Leech protested that the lots purchased from the original owner and the lots purchased from the bank after the foreclosure don’t appear to have the same deeds and restrictions.
“I have one lot that my home sits on that I bought from the previous owner that has deeds and restrictions on it,” she said, “and I have another lot that I bought from the bank — which is where they obtained their lots from — that is not going to have deeds and restrictions, so I guess if I wanted to, I could put a pig farm on the one by the church, but I have to follow deeds and restrictions where my home is at.”
King said there were no deed restrictions on the acreage the company purchased.
Homeowners were told that was the case, he said, when an attorney representing them confronted him while the houses were being built.
King told the Democrat that the company intends to file deed restrictions for the three lots they are building on and the four they intend to build on now that commissioners have approved the two-lot split.
The restrictions will require a certain percentage of brick, he said, but he wasn’t sure how much.
Forrest explained that banks don’t want presupplied developer restrictions on the properties they foreclose on because it limits their future use.
“It’s not a right situation, because you actually had a concept out there,” he said, “unfortunately commissioners only enforce established rights, and since those are not established rights they were wiped out as a result of that foreclosure.”
Commissioners expressed surprise that deed restrictions could be erased from a platted subdivision.
Commissioner John Roth asked Forrest several times if the subdivision’s deed restrictions applied to the lots to be replatted.
“I don’t really care what anyone thinks,” he said. “We follow our guidelines on what we have to do on platting. If you think that these deed restrictions apply to that lot, we need to make sure they don’t violate deed restrictions when we replat. My question is whether there are deed restrictions on this property. We have always considered that.”
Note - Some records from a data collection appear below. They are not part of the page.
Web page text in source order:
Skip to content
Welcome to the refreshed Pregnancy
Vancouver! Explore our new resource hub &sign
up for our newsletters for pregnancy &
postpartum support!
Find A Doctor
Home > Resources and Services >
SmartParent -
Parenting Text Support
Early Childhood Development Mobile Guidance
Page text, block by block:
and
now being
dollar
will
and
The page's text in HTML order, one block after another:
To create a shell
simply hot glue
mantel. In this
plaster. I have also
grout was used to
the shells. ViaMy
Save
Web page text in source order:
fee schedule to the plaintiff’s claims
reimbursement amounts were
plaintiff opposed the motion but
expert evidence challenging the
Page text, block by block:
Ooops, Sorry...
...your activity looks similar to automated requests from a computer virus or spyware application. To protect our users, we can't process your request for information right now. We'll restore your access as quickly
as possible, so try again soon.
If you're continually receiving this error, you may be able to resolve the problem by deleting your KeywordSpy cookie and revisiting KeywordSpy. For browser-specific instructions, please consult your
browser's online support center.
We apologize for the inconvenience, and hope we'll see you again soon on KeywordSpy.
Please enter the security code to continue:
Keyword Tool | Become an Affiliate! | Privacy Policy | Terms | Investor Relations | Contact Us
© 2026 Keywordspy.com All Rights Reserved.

Forrest said the situation was different because the deed restrictions were contested. He said it didn’t matter if they applied or not in light of the action the county was being asked to take.
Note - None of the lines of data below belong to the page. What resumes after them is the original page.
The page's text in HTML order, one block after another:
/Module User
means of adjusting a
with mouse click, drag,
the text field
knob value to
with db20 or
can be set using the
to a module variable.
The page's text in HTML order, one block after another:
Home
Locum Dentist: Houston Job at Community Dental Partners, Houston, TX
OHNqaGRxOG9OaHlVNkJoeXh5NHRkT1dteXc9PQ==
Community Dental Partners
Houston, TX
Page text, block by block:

“We’re not making that determination,” he said, recommending homeowners seek a declaratory action through district court. “It’s a district court decision as to whether the deed restrictions apply.”
“We’re not saying we think [the owner] is doing anything proper beyond the division of this lot.”
Weaser asked the court to do what’s right and vote against the replat.
“All the legal stuff aside, we bought the land, bought the house, with the expectation that the deed restrictions would be followed,” he said. “If you all vote to do that, it’s going to trample on our rights to keep that ideal.”
“I’m very sympathetic to your situation,” Forrest replied. “It’s a paperwork nightmare. You were kind of blindsided. You normally go out and see the concept and assume that’s what’s going to carry on out, and that’s not the situation here. It still could be, based on you getting a dec [declaratory] action.”